- Born: c. 980 (973 by some sources)
- Died: 29 June 1045 (aged 64–65) Gurk, Carinthia
- Occupation(s): aristocrat, countess, Fürstin (princess)
- Title: Margravine an der Sann

= Hemma of Gurk =

11th-century Carinthian noblewoman

Hemma of Gurk (Hemma von Gurk; c. 980 – 29 June 1045), also called Emma of Gurk (Ema Krška), was a noblewoman, Fürstin (princess) and founder of several churches and monasteries in the Duchy of Carinthia. Buried at Gurk Cathedral since 1174, she was beatified on 21 November 1287 and canonised on 5 January 1938 by Pope Pius XI. Her feast day is 27 June. Hemma is venerated as a saint by both the Catholic Church and the Eastern Orthodox Church, and as patroness of the current Austrian state of Carinthia.

==Biography==
Little is known about Hemma's descent; she was probably born around 980 (some sources mention 973 AD), her ancestors were related to the Bavarian Luitpoldings and thus to Emperor Henry II. Her grandmother Imma (Emma) was vested with market and minting rights at her estates in Lieding (today part of Straßburg) by Emperor Otto II in 975. The bestowal raised objections by the Archbishop of Salzburg and the privileges were later transferred to Gurk, Carinthia. According to her hagiography, Hemma was a member of a noble dynasty descending from Pilštanj (Peilenstein) in the Mark an der Sann (in present-day Slovenian Styria) and was brought up at the Imperial court in Bamberg by Empress Saint Cunigunde.
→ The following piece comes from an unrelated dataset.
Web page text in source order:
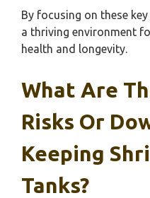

Hemma married the Carinthian count William II of Friesach, mentioned as margrave an der Sann in 1016, by whom she had two sons, Hartwig and William. Her husband had received vast estates on the Savinja (Sann) river from the hands of the Emperor. Both her sons and her husband were murdered, Margrave William II probably in 1036 by the deposed duke Adalbero of Carinthia in revenge. Hemma became even more wealthy through inheritance upon the death of her husband and sons.
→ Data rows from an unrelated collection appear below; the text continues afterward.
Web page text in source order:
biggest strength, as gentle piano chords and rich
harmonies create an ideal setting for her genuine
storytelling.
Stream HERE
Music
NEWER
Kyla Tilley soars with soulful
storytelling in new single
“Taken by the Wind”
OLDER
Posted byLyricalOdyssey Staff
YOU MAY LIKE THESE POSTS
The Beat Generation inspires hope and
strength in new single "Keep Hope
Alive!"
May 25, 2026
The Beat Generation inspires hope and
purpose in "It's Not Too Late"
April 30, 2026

Countess Hemma used her great wealth for the benefit of the poor and was already venerated as a saint during her lifetime. In addition, she founded ten churches throughout present-day Carinthia, Austria. In 1043 she founded the Benedictine double monastery of Gurk Abbey, where she withdrew during the last years of her life.

After her death, Gurk Abbey was dissolved by the Archbishop of Salzburg, Gebhard, who instead used the funds to set up the Diocese of Gurk-Klagenfurt in 1072. Admont Abbey, another Benedictine foundation in Austria, was founded in 1074 by the same Gebhard, and also owes its existence to Hemma's wealth. Since 1174 Hemma's relics have been buried in the crypt of Gurk Cathedral.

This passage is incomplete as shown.